Information given »
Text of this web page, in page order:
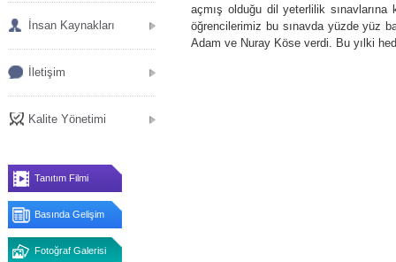
İnsan Kaynakları
İletişim
Kalite Yönetimi
Tanıtım Filmi
Basında Gelişim
Fotoğraf Galerisi
açmış olduğu dil yeterlilik
öğrencilerimiz bu sınavda yüzde yüz
Adam ve Nuray Köse verdi. Bu yılki
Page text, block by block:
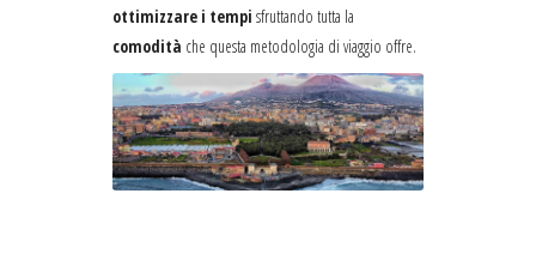
ottimizzare i tempi sfruttando tutta la
comodità che questa metodologia di viaggio offre.
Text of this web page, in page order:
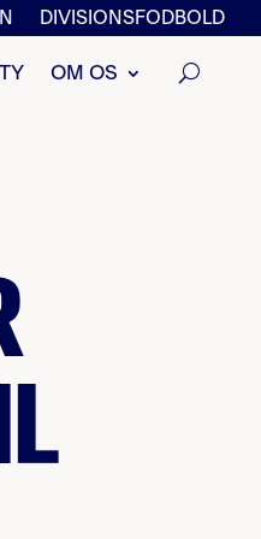
DIVISIONSFODBOLD
OM OS
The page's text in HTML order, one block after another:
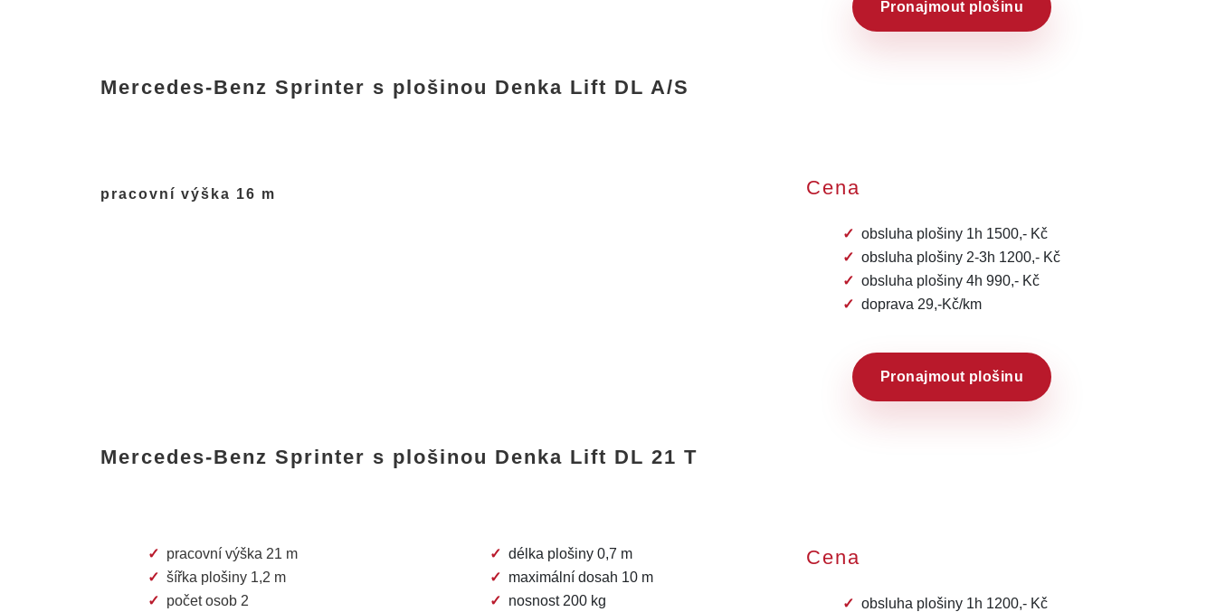
Pronajmout plošinu
Mercedes-Benz Sprinter s plošinou Denka Lift DL A/S
pracovní výška 16 m Cena
obsluha plošiny 1h 1500,- Kč
obsluha plošiny 2-3h 1200,- Kč
obsluha plošiny 4h 990,- Kč
doprava 29,-Kč/km
Pronajmout plošinu
Mercedes-Benz Sprinter s plošinou Denka Lift DL 21 T
pracovní výška 21 m
šířka plošiny 1,2 m
počet osob 2
délka plošiny 0,7 m
maximální dosah 10 m
nosnost 200 kg
Cena
obsluha plošiny 1h 1200,- Kč
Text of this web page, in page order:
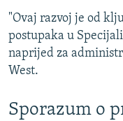
"Ovaj razvoj je od
postupaka u
naprijed za
West.
Sporazum o
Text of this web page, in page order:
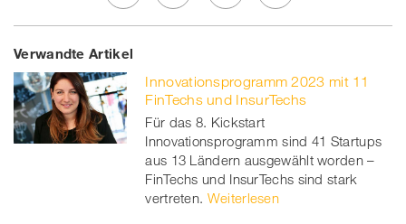
Share
on
Facebook
Twe
on
twitt
er
Share
linkedin
Share
Xing
Verwandte Artikel
Innovationsprogramm 2023 mit 11
FinTechs und InsurTechs
Für das 8. Kickstart
Innovationsprogramm sind 41 Startups
aus 13 Ländern ausgewählt worden –
FinTechs und InsurTechs sind stark
vertreten. Weiterlesen

Exercise goal » Only the lines starting at the one that holds "The page's text" and ending at the last line of the data belong in your answer. Please set them down exactly and omit the pictures.

Your solution »
The page's text in HTML order, one block after another:
Pronajmout plošinu
Mercedes-Benz Sprinter s plošinou Denka Lift DL A/S
pracovní výška 16 m Cena
obsluha plošiny 1h 1500,- Kč
obsluha plošiny 2-3h 1200,- Kč
obsluha plošiny 4h 990,- Kč
doprava 29,-Kč/km
Pronajmout plošinu
Mercedes-Benz Sprinter s plošinou Denka Lift DL 21 T
pracovní výška 21 m
šířka plošiny 1,2 m
počet osob 2
délka plošiny 0,7 m
maximální dosah 10 m
nosnost 200 kg
Cena
obsluha plošiny 1h 1200,- Kč
Text of this web page, in page order:
"Ovaj razvoj je od
postupaka u
naprijed za
West.
Sporazum o
Text of this web page, in page order:
Share
on
Facebook
Twe
on
twitt
er
Share
linkedin
Share
Xing
Verwandte Artikel
Innovationsprogramm 2023 mit 11
FinTechs und InsurTechs
Für das 8. Kickstart
Innovationsprogramm sind 41 Startups
aus 13 Ländern ausgewählt worden –
FinTechs und InsurTechs sind stark
vertreten. Weiterlesen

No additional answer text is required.